Any sign capable of distinguishing the goods or services of one company from those of other companies may constitute a trademark. Although the NFT itself cannot be registered as a trademark as it is a blockchain-based token with a unique ID as an URL linked to a specific asset. The logos and signs associated with it on the other hand will be susceptible to registration as trademarks. For instance, the minters of the “Bored Ape Yacht Club” - a collection of 1000 avatar ape NFTs – have had their trademarks registered with the USPTO. And also the beauty brand “ELF cosmetics” decided to register the name Ne l.f.t.s as a trademark with the USPTO. In addition, major companies (such as VISA, Adidas, Pizza Hut, etc.) are also showing interest in having their own trademarks minted in order to gain a foothold in the metaverse.

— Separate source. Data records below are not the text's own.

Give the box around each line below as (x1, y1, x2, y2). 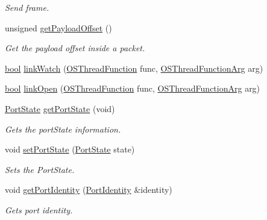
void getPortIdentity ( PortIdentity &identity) (5, 183, 172, 196)
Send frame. (5, 1, 49, 13)
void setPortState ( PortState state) (5, 143, 135, 156)
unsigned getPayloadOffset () (5, 21, 112, 34)
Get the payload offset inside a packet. (5, 42, 145, 54)
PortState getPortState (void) (5, 102, 115, 115)
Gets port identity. (5, 203, 73, 216)
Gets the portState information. (5, 122, 121, 135)
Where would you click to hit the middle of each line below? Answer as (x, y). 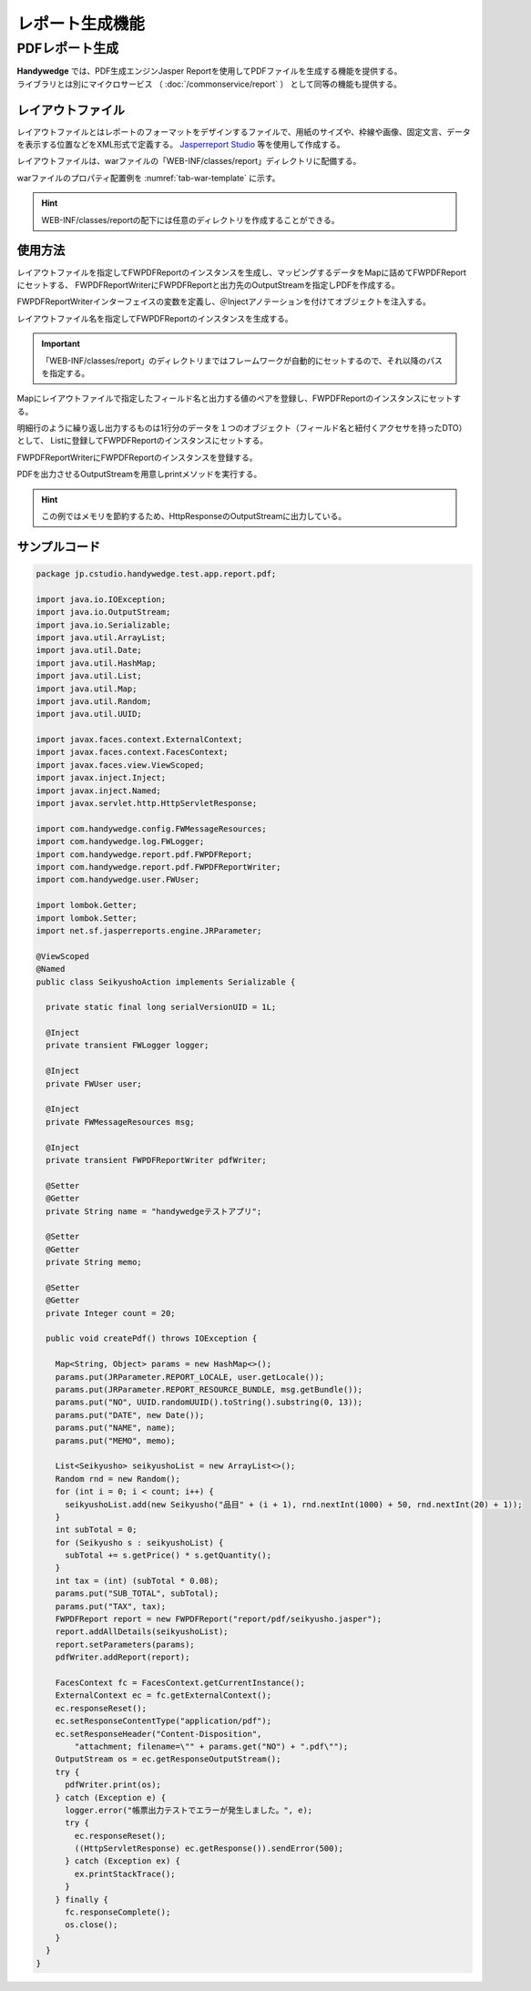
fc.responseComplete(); (118, 1912)
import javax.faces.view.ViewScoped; (120, 765)
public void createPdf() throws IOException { (152, 1338)
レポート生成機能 (81, 24)
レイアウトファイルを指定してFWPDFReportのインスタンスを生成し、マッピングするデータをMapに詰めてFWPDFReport (241, 272)
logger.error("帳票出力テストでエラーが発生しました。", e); (189, 1810)
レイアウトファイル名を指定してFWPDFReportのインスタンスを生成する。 (155, 318)
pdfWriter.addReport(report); (123, 1657)
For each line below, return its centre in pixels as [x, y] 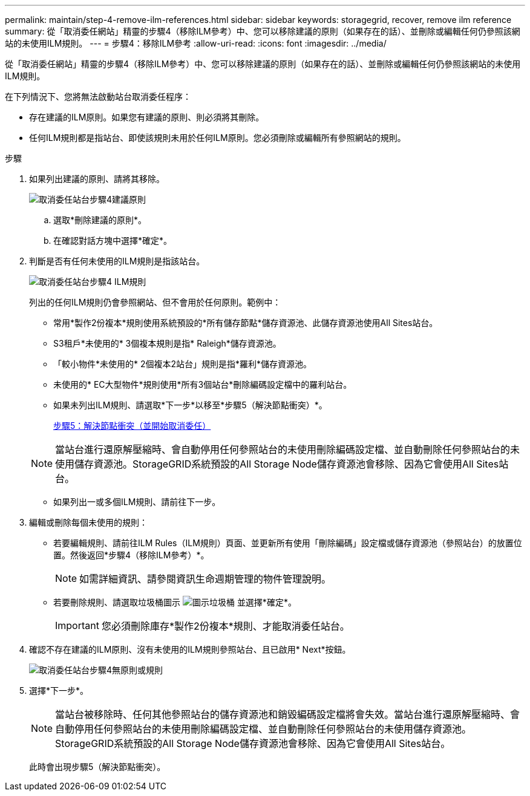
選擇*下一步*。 [59, 690]
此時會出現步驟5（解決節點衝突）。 [97, 767]
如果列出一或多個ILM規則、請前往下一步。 [137, 502]
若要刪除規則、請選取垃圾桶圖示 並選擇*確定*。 [175, 602]
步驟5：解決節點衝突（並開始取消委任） [132, 426]
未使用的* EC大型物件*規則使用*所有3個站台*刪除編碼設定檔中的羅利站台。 [203, 384]
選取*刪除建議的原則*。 [100, 220]
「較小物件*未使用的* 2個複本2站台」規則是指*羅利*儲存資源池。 [183, 364]
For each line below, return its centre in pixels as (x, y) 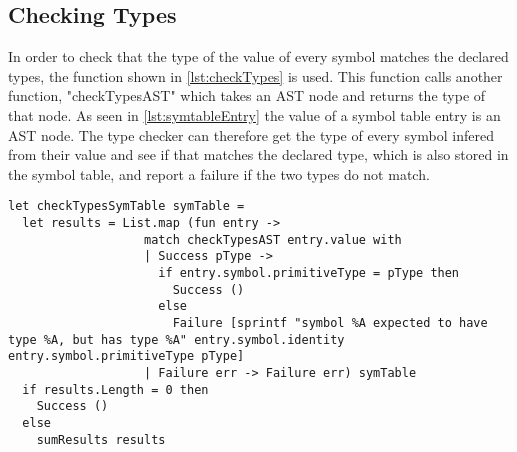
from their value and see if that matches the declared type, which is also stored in (258, 154)
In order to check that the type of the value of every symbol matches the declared (258, 56)
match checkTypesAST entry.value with (273, 239)
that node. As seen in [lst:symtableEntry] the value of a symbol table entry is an (254, 114)
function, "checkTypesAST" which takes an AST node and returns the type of (247, 95)
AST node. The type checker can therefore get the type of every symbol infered (251, 134)
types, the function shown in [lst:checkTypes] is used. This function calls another (255, 75)
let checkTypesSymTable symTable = (126, 206)
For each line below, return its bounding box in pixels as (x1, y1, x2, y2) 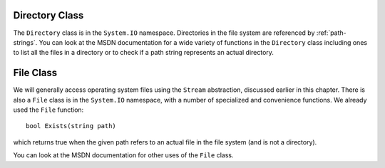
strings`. (13, 38, 38, 46)
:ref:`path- (316, 28, 347, 37)
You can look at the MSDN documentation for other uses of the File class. (13, 151, 234, 159)
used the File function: (13, 105, 84, 114)
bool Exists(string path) (26, 122, 117, 130)
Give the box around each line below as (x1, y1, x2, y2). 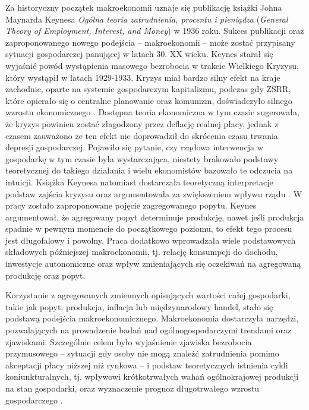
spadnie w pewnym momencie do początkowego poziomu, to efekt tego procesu (5, 222, 292, 235)
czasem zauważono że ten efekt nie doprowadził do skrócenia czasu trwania (5, 129, 278, 141)
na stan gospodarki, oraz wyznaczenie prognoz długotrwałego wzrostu (5, 382, 260, 394)
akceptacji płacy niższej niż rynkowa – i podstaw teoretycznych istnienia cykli (5, 358, 288, 371)
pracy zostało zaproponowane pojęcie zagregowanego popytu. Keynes (5, 199, 257, 212)
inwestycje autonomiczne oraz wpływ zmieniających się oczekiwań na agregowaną (5, 257, 301, 270)
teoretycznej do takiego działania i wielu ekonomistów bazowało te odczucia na (5, 164, 293, 176)
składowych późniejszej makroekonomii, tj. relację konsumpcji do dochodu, (5, 245, 278, 258)
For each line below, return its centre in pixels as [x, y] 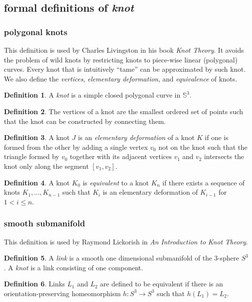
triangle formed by [32, 156]
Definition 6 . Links [35, 284]
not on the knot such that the [203, 147]
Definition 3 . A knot [37, 137]
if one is [217, 137]
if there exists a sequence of [203, 182]
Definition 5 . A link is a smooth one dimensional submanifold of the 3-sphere [122, 258]
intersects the [224, 156]

The high-speed further (r)evolution of the digital environment and of the metaverse including bringing NFTs in our daily life’s illustrates once again that our legislation is not adapted to such rapid (digital) (r)evolutions. Our present legislation doesn’t mention the metaverse nor NFTs. How will intellectual property rights be implemented and used to combat intellectual property misuse and infringement? It remains today, as during any such kind of (r)evolution, largely a matter of waiting for legal rulings by our courts to give direction. Given the increasing interest and opportunities related to the metaverse and NFTs, we will not have to wait long before legal claims arise as well in the field of Intellectual property - where the first lawsuits are already pending – as with regards to other legal aspects such as money laundering, taxation, contract law, etc. As for all owners of intellectual property rights , in whichever sector, is it advisable to take a look at their portfolio and consider taking all necessary steps to adapt their ownership to the metaverse business opportunities or at least to protect their own business from third party misuse.